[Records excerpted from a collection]
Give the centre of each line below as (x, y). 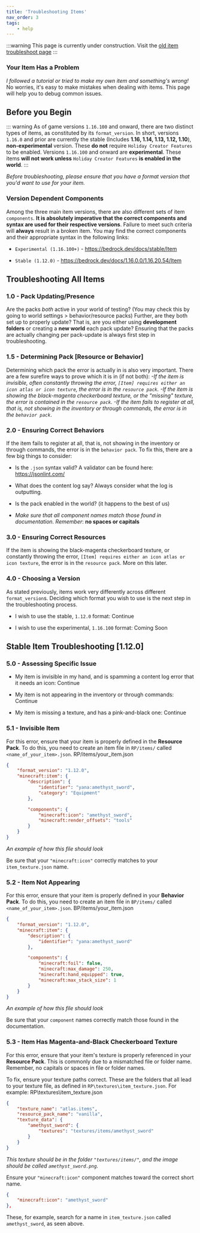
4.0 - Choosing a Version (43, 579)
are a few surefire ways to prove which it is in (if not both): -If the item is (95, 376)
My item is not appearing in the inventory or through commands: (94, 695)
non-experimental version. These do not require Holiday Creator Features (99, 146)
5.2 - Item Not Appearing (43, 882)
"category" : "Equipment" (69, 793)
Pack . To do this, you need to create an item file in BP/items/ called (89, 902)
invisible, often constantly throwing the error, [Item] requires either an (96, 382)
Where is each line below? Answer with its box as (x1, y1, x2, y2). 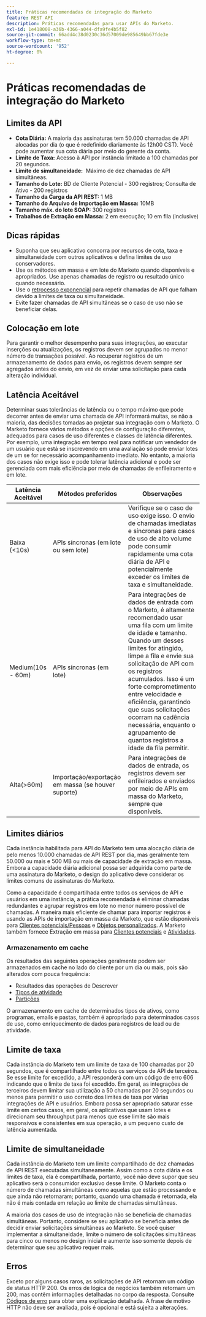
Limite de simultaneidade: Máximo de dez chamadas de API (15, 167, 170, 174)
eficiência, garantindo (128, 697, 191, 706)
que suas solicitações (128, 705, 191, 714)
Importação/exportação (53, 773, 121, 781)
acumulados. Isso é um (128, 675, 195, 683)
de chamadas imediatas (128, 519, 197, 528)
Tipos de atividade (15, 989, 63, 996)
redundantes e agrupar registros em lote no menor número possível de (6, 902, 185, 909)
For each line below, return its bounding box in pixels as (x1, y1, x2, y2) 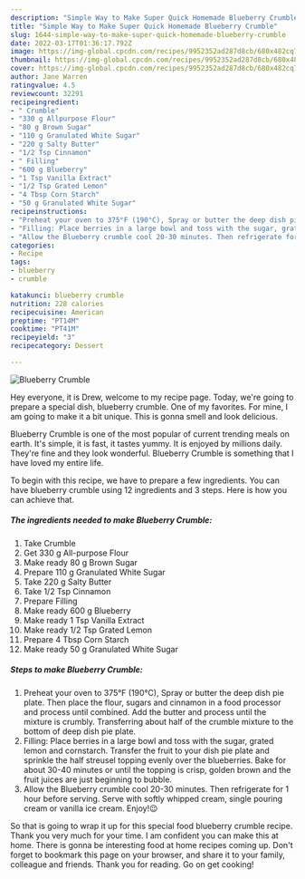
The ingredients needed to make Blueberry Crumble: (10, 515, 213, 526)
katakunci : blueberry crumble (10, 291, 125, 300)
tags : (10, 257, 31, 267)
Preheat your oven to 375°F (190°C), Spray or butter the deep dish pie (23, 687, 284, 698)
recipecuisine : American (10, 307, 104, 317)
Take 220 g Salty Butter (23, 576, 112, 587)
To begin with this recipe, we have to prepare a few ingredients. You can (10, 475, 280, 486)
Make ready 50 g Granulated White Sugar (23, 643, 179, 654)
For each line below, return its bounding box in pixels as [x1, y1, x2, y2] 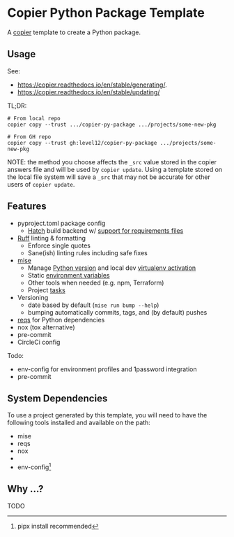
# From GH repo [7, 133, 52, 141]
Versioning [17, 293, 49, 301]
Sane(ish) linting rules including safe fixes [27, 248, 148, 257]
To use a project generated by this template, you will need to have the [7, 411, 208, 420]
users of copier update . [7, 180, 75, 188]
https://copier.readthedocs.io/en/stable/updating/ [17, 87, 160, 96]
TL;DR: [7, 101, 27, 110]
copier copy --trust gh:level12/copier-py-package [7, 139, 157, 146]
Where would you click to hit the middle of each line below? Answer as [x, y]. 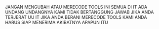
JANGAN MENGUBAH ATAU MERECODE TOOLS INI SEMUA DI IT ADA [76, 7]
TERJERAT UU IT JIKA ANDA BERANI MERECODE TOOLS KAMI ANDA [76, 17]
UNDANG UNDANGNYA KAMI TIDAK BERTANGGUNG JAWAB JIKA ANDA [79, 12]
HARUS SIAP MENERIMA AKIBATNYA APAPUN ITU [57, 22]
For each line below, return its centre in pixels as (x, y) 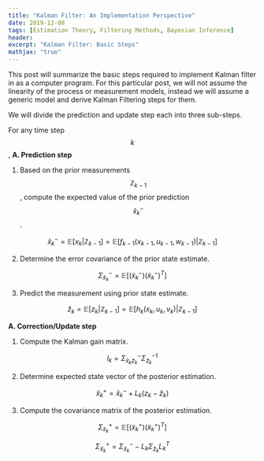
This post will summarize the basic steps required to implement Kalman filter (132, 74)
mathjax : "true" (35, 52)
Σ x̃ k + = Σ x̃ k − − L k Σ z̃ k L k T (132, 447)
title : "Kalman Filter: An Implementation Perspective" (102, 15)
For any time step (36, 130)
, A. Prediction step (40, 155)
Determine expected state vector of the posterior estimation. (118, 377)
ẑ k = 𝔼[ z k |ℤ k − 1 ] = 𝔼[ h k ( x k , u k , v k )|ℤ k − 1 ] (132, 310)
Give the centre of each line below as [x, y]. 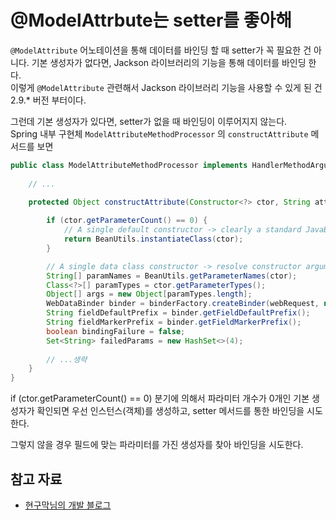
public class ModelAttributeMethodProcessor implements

--

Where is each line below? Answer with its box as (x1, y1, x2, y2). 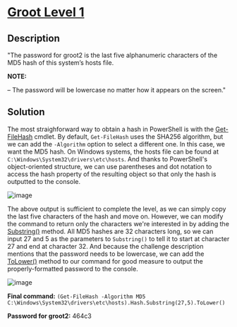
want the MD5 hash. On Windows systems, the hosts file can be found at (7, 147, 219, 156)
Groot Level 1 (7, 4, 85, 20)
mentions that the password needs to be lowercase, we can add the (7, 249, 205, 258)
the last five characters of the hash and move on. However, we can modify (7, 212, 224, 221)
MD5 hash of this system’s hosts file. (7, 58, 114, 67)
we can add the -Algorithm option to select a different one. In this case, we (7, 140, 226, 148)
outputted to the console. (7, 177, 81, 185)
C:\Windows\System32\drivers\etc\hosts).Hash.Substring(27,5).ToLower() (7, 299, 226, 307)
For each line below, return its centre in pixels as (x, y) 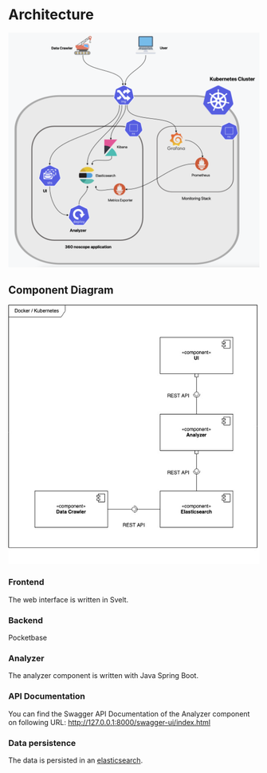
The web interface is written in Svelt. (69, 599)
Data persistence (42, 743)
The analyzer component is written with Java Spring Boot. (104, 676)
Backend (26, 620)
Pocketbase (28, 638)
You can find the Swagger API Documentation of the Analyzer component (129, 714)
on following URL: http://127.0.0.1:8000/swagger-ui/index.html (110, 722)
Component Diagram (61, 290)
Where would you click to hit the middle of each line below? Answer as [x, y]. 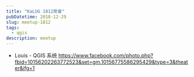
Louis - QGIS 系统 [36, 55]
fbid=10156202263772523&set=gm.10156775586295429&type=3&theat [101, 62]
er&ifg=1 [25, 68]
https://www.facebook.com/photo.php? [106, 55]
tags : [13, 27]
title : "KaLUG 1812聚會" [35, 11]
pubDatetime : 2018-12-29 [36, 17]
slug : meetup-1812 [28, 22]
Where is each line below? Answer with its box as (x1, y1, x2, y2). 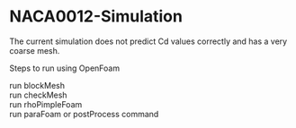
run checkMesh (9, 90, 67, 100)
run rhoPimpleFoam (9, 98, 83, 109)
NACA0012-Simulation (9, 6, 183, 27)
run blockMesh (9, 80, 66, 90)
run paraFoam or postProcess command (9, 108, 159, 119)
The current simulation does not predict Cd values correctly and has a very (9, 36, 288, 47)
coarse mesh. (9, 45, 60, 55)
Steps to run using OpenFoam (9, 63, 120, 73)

--

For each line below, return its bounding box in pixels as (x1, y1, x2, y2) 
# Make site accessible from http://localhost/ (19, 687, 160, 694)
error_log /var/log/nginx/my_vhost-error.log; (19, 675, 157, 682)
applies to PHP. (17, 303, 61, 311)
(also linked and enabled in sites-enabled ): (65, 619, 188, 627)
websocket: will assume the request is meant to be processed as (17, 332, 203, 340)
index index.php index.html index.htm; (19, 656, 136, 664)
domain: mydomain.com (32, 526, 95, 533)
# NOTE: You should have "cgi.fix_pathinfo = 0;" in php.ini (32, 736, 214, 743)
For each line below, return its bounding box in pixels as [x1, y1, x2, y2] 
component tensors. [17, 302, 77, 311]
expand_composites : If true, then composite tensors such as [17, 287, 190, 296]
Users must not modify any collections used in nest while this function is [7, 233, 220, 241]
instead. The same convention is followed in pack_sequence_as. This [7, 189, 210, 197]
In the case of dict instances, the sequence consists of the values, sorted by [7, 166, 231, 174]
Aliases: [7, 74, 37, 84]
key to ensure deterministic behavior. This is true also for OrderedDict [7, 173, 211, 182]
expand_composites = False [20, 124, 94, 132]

## EXERCISE:
Out of the preceding entries, pull each line that contains the word "Windows".

## WRITTEN RESPONSE:
want the MD5 hash. On Windows systems, the hosts file can be found at (7, 147, 219, 156)
C:\Windows\System32\drivers\etc\hosts).Hash.Substring(27,5).ToLower() (7, 299, 226, 307)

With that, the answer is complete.